In deze ontnemingszaak heeft de Rechtbank Midden-Nederland op 20 december 2018 uitspraak gedaan over de vordering van de officier van justitie tot betaling van wederrechtelijk verkregen voordeel door de veroordeelde. De veroordeelde, die betrokken was bij meerdere plofkraken en criminele activiteiten, is in persoon verschenen en werd bijgestaan door zijn advocaat, mr. C.M.G.M. Starmans. De rechtbank heeft de vordering van de officier van justitie, die een bedrag van € 74.442,67 eiste, beoordeeld aan de hand van de feiten en omstandigheden van de zaak, waaronder de opbrengsten van de gepleegde misdrijven en de verdeling van het voordeel tussen de mededaders.

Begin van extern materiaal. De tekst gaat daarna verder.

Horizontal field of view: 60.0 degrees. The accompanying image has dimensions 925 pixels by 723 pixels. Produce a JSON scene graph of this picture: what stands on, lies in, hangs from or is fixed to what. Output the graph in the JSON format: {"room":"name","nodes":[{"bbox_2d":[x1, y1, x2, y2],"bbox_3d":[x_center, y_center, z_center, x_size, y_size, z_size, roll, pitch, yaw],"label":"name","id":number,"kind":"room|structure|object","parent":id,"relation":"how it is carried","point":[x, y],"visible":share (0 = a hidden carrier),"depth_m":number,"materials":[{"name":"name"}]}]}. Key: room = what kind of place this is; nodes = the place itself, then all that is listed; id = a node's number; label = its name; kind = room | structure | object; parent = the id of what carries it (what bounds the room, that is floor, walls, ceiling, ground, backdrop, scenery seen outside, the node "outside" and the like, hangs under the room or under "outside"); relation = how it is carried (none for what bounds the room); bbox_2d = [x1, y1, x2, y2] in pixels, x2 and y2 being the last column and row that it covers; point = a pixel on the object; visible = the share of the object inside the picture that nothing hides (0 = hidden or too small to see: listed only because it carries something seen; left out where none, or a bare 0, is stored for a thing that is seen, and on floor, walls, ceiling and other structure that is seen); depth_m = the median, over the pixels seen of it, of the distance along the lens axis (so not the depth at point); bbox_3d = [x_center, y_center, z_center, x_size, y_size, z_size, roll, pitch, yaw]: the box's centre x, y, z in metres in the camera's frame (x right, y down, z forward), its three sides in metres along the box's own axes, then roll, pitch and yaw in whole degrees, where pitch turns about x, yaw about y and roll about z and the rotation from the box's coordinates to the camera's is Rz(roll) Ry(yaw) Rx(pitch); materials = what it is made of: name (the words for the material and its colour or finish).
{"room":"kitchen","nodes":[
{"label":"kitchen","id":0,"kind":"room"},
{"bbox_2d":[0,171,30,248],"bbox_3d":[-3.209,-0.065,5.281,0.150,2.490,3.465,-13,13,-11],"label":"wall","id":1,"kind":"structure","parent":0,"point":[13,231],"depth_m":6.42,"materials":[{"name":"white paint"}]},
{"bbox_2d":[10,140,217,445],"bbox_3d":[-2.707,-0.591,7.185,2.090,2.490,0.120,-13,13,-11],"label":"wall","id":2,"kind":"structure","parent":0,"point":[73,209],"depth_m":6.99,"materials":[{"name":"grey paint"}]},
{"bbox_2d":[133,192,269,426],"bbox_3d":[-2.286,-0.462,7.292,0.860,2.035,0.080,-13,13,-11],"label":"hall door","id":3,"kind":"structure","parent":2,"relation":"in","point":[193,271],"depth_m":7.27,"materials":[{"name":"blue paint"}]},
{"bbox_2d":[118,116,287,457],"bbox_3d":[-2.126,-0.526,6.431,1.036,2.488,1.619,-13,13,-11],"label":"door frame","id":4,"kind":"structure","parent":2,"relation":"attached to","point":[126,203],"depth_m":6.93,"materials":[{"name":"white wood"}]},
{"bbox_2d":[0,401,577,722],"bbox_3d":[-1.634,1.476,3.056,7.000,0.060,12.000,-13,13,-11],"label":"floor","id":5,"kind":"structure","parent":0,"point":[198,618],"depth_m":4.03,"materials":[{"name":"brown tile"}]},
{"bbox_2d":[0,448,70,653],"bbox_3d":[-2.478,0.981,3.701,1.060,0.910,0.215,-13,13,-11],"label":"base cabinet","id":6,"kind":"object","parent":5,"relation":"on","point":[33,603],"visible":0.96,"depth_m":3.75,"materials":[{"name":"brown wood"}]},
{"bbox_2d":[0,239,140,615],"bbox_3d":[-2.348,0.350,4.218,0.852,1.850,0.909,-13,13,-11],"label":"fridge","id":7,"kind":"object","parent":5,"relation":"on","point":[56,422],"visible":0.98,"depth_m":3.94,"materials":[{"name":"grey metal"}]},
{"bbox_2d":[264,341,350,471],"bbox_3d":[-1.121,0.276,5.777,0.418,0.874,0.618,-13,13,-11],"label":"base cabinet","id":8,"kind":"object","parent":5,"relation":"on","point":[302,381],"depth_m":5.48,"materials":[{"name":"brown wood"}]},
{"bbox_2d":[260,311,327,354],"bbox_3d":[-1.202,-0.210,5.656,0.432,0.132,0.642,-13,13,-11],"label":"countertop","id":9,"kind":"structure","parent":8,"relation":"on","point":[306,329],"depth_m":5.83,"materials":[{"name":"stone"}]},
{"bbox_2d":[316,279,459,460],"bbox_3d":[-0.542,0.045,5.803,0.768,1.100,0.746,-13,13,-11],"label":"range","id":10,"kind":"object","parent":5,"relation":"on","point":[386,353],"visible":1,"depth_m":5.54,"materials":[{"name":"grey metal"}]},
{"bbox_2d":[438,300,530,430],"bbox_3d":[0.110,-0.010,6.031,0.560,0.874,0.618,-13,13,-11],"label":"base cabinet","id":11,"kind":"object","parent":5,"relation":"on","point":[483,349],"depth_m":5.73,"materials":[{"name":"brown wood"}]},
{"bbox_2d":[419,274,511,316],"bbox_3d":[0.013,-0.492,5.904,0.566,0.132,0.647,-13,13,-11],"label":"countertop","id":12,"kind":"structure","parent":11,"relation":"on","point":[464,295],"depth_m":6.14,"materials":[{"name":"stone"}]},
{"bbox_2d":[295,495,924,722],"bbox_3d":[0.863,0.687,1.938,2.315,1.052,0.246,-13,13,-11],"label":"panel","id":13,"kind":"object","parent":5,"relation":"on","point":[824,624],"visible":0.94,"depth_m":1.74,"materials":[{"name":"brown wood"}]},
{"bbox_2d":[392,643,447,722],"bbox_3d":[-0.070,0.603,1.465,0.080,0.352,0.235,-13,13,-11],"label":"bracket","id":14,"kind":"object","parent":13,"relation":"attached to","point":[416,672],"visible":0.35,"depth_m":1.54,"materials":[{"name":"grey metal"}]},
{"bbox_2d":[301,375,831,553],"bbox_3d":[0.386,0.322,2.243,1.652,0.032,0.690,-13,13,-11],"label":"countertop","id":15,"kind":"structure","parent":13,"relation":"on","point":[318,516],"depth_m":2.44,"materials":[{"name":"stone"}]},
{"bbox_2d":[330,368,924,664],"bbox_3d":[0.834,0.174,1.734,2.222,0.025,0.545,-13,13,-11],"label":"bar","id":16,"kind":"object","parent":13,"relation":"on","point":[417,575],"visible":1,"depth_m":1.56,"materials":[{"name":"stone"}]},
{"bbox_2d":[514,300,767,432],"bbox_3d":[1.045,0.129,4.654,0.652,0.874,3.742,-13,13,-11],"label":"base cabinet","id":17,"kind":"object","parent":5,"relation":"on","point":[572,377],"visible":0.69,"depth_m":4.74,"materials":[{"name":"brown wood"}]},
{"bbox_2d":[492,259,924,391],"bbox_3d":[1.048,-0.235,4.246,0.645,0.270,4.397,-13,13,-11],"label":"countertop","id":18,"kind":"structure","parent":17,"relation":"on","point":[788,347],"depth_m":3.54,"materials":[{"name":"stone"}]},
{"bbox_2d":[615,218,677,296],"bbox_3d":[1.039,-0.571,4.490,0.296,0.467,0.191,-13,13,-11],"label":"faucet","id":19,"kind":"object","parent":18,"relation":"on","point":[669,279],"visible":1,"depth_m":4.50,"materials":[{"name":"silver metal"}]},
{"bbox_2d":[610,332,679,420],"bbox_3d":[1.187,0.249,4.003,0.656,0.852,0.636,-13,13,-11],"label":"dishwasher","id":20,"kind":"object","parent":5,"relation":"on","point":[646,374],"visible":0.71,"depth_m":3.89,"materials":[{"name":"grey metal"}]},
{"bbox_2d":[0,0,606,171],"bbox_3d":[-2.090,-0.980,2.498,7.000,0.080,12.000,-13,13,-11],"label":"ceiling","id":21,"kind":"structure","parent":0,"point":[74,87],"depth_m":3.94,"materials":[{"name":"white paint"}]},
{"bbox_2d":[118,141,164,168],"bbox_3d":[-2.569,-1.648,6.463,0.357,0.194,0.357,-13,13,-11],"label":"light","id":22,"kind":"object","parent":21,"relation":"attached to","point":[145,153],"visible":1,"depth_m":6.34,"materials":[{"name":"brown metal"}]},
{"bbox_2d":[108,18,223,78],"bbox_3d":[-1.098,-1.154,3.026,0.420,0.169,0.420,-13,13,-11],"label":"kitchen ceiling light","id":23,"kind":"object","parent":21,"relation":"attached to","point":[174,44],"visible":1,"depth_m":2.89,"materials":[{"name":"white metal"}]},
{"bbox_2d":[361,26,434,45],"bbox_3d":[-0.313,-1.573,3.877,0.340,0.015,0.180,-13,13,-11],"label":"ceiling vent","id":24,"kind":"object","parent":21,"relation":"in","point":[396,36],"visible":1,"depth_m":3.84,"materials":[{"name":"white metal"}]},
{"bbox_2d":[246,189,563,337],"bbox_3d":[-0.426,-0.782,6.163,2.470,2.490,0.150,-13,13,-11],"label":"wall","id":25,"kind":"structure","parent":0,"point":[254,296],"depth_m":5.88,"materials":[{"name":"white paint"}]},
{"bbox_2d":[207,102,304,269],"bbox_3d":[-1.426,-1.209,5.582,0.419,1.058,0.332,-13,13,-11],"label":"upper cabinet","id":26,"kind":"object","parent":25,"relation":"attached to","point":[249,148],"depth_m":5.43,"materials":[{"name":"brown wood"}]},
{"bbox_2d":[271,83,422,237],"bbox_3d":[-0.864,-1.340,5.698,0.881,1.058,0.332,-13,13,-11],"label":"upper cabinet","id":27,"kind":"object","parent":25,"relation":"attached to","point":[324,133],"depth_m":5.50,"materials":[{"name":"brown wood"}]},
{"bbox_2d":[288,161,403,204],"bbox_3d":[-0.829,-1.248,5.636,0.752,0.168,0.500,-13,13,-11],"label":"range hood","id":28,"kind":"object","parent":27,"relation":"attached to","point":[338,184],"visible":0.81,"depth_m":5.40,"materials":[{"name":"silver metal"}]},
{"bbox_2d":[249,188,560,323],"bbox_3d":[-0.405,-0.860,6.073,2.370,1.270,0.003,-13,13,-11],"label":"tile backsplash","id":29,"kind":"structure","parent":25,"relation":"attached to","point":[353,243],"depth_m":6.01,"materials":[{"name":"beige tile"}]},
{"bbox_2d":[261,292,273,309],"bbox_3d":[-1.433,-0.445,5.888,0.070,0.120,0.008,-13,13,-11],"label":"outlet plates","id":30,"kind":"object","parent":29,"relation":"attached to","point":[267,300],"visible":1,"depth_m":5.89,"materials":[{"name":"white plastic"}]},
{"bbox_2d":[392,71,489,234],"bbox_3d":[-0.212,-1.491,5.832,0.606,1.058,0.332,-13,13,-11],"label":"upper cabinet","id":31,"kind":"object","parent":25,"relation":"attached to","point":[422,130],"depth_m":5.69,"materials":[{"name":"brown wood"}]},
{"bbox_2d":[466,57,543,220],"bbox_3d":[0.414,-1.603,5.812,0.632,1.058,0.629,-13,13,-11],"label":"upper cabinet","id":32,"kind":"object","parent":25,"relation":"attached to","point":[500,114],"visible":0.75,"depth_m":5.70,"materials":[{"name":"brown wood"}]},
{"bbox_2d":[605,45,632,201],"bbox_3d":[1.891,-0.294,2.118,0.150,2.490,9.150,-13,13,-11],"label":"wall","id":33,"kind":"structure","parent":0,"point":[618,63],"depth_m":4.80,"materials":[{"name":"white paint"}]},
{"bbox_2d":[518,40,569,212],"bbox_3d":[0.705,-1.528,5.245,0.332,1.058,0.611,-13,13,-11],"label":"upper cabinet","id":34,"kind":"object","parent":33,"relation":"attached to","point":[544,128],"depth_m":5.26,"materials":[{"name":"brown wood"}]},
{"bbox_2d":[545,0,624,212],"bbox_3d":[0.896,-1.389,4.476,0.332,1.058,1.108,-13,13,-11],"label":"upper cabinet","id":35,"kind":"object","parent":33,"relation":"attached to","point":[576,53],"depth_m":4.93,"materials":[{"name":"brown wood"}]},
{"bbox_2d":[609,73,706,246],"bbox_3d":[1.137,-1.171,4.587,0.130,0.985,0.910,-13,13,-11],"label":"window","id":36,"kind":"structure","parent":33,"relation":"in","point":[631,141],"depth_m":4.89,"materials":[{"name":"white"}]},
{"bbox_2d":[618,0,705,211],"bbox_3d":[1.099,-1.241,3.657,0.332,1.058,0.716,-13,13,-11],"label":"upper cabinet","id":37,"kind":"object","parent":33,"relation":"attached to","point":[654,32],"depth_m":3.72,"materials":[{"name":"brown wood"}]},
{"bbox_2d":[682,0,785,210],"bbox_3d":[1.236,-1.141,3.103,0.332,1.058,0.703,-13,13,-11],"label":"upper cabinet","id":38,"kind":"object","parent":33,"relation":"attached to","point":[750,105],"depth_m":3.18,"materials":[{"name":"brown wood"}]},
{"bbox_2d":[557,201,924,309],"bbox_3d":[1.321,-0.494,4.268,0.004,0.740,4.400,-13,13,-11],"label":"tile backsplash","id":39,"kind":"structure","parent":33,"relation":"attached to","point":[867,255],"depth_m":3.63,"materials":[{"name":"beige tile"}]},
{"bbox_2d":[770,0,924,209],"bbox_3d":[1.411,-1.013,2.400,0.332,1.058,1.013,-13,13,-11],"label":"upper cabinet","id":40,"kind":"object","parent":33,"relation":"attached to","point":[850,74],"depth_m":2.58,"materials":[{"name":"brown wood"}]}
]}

Tijdens de zittingen zijn verschillende data in acht genomen, waarbij de rechtbank kennisnam van de schriftelijke vordering en de argumenten van de verdediging. De verdediging betwistte de hoogte van het geschatte wederrechtelijk verkregen voordeel en voerde aan dat besmeurde bankbiljetten niet als voordeel konden worden aangemerkt. De rechtbank heeft vastgesteld dat de veroordeelde voordeel heeft genoten van de gepleegde misdrijven, maar heeft de vordering van de officier van justitie afgewezen voor bepaalde onderdelen, zoals de kraken in Soest en Nieuwegein, waar de veroordeelde voor is vrijgesproken.

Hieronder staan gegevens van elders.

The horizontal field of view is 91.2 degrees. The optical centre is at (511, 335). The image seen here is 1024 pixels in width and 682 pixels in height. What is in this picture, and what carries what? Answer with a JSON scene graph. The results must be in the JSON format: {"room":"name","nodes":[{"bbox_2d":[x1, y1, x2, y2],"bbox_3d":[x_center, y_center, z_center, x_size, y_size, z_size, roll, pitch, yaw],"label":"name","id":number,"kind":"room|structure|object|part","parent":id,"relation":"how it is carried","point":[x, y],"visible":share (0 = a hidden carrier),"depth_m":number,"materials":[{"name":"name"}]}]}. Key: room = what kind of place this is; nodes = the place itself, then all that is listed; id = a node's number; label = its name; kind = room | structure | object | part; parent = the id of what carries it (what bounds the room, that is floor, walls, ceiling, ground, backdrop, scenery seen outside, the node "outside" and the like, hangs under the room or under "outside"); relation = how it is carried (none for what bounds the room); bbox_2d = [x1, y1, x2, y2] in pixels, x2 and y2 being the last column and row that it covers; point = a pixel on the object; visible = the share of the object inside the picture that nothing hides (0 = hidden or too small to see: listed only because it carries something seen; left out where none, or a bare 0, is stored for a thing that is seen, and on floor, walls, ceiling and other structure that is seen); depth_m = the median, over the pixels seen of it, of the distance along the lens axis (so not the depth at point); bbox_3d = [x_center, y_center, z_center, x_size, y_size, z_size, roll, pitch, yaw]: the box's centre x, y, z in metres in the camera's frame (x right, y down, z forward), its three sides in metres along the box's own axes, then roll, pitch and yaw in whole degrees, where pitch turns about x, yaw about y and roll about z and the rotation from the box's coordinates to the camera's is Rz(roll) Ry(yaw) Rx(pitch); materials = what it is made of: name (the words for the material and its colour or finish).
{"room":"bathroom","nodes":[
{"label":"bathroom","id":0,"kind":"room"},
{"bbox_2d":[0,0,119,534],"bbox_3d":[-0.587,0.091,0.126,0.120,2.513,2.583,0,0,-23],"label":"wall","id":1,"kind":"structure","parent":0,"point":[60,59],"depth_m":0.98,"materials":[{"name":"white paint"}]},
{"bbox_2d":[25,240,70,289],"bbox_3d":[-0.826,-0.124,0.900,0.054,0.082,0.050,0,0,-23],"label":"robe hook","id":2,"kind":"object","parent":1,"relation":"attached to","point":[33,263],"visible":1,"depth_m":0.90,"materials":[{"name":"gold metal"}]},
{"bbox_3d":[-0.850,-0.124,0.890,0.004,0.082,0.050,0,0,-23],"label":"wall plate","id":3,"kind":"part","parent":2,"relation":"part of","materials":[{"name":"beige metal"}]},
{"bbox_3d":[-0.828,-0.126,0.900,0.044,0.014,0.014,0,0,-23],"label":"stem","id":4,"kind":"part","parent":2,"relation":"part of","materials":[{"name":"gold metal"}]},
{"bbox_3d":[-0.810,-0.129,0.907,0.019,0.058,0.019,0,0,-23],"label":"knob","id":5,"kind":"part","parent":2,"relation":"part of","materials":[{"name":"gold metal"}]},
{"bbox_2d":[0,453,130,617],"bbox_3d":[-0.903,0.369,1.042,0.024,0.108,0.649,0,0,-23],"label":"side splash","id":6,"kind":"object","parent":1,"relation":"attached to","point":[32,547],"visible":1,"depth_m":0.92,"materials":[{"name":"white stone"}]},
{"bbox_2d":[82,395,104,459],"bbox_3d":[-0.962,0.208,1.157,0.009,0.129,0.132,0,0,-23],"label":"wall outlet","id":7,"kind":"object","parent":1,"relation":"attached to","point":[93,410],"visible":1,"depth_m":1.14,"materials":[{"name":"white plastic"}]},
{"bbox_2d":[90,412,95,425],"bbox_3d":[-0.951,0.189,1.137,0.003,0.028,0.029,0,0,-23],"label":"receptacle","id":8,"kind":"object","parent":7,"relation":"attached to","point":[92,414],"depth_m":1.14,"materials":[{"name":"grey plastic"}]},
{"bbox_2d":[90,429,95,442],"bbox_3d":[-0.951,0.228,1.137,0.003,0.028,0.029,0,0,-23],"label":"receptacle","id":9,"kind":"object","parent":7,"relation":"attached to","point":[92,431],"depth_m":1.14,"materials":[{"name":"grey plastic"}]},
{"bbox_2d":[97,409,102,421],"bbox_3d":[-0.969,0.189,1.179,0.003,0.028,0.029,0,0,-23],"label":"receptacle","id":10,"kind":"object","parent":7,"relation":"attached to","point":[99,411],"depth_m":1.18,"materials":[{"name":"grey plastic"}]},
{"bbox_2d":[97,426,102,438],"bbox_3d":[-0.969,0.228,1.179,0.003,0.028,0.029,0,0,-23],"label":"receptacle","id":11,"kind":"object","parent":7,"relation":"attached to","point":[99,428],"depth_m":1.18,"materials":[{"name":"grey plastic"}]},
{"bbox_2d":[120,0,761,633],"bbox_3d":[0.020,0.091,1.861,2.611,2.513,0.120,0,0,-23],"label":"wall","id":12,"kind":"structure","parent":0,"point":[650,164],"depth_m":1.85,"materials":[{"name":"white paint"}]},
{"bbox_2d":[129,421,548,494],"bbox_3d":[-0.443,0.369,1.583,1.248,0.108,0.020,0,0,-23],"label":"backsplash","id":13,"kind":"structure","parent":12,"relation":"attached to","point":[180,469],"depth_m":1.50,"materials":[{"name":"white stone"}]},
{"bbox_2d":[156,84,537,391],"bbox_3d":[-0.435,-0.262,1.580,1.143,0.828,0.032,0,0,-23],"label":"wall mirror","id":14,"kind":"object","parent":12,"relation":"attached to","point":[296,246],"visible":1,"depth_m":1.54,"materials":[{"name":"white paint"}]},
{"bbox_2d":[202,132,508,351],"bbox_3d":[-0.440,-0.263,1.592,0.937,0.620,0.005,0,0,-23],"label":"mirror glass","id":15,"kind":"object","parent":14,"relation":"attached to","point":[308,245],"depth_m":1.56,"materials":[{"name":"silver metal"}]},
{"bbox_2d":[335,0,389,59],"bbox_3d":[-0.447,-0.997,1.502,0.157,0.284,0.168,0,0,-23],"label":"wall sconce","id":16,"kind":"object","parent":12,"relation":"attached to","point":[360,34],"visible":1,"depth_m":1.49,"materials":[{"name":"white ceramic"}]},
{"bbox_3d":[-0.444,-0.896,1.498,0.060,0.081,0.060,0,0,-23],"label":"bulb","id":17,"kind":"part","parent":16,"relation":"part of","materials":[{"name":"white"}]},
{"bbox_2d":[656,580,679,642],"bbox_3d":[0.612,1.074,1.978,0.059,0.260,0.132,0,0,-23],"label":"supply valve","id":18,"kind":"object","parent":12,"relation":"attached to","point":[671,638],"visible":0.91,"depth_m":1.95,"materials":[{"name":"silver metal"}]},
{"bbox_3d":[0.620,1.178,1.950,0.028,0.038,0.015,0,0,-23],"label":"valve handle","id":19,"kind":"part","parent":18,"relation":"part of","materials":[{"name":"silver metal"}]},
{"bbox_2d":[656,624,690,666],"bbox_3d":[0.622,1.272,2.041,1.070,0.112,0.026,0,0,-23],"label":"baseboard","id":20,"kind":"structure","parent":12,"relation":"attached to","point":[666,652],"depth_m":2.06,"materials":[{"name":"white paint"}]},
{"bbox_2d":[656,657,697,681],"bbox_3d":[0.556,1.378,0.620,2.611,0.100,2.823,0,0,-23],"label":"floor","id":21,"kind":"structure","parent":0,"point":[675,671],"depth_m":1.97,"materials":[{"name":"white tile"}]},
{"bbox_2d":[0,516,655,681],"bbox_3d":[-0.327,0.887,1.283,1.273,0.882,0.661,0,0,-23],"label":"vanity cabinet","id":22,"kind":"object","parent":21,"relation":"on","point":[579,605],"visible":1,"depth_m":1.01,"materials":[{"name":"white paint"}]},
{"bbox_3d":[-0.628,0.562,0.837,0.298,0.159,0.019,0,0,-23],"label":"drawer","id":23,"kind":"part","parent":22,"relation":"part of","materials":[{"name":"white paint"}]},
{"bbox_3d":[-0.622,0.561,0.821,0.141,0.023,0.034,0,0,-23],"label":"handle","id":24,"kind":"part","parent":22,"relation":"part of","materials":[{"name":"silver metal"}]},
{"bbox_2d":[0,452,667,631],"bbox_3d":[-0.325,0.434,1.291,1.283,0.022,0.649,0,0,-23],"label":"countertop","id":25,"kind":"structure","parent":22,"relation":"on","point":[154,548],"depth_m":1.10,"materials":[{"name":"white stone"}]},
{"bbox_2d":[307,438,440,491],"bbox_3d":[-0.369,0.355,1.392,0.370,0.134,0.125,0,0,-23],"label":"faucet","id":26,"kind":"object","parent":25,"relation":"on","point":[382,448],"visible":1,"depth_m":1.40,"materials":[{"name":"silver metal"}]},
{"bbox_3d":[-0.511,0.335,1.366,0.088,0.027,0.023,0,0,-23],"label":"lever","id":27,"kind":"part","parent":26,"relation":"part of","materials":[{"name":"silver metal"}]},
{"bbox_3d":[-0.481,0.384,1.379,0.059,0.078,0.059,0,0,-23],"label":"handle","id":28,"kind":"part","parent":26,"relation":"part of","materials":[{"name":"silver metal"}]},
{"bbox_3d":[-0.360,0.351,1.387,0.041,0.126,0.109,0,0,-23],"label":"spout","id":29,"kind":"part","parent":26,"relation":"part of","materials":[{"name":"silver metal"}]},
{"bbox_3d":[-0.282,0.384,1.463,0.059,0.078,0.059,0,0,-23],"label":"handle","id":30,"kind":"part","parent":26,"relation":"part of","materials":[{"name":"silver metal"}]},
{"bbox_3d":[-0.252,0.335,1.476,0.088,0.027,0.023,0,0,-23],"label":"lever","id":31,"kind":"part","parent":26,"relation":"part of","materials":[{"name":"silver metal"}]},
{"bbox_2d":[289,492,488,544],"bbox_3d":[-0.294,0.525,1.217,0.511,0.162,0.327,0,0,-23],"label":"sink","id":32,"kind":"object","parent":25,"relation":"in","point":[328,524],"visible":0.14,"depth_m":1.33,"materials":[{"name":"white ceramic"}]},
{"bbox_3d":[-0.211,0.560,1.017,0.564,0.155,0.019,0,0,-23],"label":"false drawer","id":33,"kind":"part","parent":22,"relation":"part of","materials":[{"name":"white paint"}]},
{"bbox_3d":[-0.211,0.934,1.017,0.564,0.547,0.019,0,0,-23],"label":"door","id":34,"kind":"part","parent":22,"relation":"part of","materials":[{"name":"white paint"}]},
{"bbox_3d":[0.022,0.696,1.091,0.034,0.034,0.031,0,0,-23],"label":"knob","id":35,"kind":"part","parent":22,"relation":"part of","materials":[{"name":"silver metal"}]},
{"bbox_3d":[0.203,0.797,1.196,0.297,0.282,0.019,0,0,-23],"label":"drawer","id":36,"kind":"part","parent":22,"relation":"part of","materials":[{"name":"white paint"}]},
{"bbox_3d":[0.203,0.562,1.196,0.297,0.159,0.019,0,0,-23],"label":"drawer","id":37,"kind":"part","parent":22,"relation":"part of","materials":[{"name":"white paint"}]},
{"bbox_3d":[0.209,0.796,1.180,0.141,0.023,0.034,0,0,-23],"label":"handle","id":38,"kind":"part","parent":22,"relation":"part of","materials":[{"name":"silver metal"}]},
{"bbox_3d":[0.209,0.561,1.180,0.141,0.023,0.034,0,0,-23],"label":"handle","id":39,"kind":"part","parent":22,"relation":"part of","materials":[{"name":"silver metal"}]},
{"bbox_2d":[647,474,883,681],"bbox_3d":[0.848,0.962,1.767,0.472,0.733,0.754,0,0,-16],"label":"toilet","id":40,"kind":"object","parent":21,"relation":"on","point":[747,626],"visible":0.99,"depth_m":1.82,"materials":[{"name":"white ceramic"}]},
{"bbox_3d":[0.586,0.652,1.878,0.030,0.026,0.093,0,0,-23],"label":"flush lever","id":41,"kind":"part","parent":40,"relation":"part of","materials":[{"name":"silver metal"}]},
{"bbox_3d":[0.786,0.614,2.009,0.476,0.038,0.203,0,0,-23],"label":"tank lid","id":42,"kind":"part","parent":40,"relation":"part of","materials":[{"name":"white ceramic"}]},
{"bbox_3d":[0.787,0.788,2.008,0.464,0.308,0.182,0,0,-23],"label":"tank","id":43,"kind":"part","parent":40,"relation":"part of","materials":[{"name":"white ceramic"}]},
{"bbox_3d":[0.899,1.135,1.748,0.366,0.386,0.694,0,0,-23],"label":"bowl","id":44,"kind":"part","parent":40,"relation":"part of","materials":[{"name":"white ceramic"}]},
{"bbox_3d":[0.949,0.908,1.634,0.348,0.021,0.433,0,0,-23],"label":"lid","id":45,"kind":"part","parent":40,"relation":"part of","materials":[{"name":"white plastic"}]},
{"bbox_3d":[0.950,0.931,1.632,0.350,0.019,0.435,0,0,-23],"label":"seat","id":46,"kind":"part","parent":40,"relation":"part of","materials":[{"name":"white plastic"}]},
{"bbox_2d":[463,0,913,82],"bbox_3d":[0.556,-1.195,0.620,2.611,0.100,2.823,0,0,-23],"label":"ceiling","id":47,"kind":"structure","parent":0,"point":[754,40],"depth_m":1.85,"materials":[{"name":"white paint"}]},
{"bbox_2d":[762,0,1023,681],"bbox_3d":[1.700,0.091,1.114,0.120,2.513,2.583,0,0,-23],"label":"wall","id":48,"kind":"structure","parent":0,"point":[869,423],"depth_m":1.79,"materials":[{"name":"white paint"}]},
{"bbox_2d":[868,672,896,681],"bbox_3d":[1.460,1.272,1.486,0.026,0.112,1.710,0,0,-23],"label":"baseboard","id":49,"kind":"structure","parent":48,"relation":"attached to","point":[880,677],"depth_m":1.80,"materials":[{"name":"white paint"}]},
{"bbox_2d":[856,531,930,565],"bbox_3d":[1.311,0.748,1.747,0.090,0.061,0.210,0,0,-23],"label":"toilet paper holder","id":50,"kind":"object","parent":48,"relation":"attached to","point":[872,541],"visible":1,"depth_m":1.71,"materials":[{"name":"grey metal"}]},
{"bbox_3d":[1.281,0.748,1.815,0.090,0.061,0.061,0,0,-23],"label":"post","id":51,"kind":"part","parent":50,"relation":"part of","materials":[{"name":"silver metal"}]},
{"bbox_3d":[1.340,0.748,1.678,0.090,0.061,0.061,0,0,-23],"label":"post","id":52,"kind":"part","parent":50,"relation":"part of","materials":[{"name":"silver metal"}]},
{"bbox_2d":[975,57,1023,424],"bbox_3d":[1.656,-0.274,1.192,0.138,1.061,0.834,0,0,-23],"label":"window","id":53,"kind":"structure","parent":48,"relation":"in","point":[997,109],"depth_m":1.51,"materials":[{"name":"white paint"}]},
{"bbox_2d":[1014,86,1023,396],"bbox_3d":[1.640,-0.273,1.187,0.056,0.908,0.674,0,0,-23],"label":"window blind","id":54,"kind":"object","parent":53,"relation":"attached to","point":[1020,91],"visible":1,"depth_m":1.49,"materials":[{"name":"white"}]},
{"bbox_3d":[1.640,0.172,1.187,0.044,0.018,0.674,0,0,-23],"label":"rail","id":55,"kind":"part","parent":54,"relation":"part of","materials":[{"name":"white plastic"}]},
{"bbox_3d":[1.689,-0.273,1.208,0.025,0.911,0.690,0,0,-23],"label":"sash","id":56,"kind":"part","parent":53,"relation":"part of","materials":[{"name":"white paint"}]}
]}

Uiteindelijk heeft de rechtbank het wederrechtelijk verkregen voordeel vastgesteld op een bedrag van € 51.976,00, dat de veroordeelde aan de Staat moet betalen. De beslissing is gebaseerd op artikel 36e van het Wetboek van Strafrecht, en de rechtbank heeft de vordering van de officier van justitie voor het overige afgewezen. Het vonnis is uitgesproken op de openbare terechtzitting van 20 december 2018, waarbij de rechters en griffiers aanwezig waren.